Work instruction: In the records below, the line with "of the protocol" opens the range and the line with "hypothesised increase in PA. [48, 123]" closes it; print that range exactly and nothing else.

Entries taken from a collection
● ● ●
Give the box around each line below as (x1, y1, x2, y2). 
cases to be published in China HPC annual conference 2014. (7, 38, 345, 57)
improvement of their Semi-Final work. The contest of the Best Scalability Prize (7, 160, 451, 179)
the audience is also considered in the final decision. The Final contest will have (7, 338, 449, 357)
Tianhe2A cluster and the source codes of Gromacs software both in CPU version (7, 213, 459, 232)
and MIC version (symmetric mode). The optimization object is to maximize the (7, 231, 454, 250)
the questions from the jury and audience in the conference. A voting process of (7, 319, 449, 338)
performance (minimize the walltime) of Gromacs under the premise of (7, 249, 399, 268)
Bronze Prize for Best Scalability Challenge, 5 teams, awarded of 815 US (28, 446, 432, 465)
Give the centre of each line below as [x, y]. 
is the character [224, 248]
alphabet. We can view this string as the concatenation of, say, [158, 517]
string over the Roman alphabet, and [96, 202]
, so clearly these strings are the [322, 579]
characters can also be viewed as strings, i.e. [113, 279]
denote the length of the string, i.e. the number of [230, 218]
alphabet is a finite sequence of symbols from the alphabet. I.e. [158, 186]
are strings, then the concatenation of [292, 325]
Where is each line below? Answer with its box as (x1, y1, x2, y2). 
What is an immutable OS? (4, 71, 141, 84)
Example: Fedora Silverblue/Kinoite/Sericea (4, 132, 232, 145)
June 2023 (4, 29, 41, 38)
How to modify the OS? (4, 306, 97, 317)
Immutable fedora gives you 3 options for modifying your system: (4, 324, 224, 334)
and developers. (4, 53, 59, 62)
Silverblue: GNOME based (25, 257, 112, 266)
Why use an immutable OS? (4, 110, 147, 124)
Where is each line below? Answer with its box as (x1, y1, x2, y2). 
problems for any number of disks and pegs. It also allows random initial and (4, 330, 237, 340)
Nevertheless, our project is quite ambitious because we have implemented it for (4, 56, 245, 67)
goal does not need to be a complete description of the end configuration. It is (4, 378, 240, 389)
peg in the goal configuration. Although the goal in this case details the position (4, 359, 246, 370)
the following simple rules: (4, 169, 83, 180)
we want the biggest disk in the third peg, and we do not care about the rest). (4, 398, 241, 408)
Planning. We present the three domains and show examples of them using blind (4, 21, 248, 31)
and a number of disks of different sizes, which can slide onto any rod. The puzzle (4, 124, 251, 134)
● ● ●
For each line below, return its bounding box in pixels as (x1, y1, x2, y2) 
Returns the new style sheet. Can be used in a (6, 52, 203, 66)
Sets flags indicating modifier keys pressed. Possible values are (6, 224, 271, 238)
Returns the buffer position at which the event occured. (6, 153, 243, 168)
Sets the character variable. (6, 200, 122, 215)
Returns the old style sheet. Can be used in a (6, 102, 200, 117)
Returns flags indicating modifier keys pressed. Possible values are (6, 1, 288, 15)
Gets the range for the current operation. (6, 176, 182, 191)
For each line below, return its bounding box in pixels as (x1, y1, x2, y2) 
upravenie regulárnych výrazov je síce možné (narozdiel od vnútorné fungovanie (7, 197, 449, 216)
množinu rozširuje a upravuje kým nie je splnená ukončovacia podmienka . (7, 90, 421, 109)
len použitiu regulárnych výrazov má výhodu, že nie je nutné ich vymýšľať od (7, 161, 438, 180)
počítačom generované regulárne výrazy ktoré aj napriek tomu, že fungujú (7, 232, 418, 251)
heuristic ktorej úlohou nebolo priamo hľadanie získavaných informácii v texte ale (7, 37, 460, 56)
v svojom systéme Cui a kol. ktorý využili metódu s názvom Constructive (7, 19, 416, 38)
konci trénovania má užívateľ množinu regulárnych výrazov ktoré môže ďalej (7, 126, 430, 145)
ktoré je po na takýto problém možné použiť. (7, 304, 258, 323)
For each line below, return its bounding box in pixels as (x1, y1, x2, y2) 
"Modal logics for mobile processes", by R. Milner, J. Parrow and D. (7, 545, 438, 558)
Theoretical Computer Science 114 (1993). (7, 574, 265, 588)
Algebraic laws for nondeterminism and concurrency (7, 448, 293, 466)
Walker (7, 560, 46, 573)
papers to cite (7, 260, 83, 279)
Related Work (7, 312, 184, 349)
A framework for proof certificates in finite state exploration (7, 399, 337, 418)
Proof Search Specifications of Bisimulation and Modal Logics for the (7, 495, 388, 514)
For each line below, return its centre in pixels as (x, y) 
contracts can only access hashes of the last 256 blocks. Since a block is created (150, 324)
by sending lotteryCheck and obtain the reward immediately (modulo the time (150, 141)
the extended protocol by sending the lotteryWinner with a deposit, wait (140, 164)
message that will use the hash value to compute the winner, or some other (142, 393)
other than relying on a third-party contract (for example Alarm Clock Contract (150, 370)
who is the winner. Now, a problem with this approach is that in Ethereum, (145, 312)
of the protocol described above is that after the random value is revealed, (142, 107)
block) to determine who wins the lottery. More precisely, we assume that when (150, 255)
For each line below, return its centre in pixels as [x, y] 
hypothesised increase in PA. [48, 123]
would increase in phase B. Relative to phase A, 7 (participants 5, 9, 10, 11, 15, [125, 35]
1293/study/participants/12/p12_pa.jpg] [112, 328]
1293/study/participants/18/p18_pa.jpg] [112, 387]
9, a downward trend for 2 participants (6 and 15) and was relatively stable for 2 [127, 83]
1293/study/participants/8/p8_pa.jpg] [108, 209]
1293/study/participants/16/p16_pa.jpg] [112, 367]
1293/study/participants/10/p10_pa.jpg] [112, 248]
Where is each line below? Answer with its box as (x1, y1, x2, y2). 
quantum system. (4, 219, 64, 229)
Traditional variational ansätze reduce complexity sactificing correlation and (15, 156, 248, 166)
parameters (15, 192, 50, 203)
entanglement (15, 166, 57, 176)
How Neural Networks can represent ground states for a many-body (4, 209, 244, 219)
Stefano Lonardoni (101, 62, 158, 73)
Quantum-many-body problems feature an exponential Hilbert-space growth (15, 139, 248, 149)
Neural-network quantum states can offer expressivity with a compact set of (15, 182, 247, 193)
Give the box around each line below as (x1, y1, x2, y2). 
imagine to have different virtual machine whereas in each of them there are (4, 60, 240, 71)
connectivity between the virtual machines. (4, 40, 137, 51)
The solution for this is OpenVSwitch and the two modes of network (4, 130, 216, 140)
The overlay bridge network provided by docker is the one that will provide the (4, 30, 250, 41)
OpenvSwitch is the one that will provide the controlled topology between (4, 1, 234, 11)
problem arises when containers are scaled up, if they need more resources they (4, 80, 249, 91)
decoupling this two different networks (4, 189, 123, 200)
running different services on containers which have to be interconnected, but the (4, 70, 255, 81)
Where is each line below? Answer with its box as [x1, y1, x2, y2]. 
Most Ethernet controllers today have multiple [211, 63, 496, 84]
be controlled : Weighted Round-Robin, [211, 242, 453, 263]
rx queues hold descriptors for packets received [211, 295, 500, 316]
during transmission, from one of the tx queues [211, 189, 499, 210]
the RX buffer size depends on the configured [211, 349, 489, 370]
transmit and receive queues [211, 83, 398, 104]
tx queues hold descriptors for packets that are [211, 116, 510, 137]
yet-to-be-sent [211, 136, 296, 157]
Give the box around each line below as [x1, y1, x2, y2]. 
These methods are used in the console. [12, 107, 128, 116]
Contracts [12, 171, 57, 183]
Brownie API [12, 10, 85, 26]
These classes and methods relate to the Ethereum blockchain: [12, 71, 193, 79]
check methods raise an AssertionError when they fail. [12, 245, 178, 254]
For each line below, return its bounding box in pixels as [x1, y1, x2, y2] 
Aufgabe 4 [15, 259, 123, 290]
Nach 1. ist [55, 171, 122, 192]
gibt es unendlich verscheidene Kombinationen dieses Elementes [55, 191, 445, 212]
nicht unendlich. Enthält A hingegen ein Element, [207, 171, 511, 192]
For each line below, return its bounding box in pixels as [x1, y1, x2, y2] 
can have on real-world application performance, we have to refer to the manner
● ● ●
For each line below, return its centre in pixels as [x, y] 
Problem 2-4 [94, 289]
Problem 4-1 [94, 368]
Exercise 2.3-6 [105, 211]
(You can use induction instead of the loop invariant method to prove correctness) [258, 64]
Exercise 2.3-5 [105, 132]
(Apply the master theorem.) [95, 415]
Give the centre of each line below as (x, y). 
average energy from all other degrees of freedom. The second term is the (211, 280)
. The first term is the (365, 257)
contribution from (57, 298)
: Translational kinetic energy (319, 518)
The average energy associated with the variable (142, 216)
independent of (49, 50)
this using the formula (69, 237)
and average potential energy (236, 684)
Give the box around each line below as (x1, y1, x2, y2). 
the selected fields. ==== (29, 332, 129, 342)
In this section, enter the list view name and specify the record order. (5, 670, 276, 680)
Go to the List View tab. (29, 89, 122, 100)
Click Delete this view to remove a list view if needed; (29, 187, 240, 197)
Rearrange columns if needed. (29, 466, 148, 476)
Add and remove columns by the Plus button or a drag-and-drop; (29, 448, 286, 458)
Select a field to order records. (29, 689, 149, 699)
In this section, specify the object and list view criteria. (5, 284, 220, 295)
● ● ●
Output of the exercise:
of the protocol described above is that after the random value is revealed, (142, 107)
block) to determine who wins the lottery. More precisely, we assume that when (150, 255)
For each line below, return its centre in pixels as [x, y] 
hypothesised increase in PA. [48, 123]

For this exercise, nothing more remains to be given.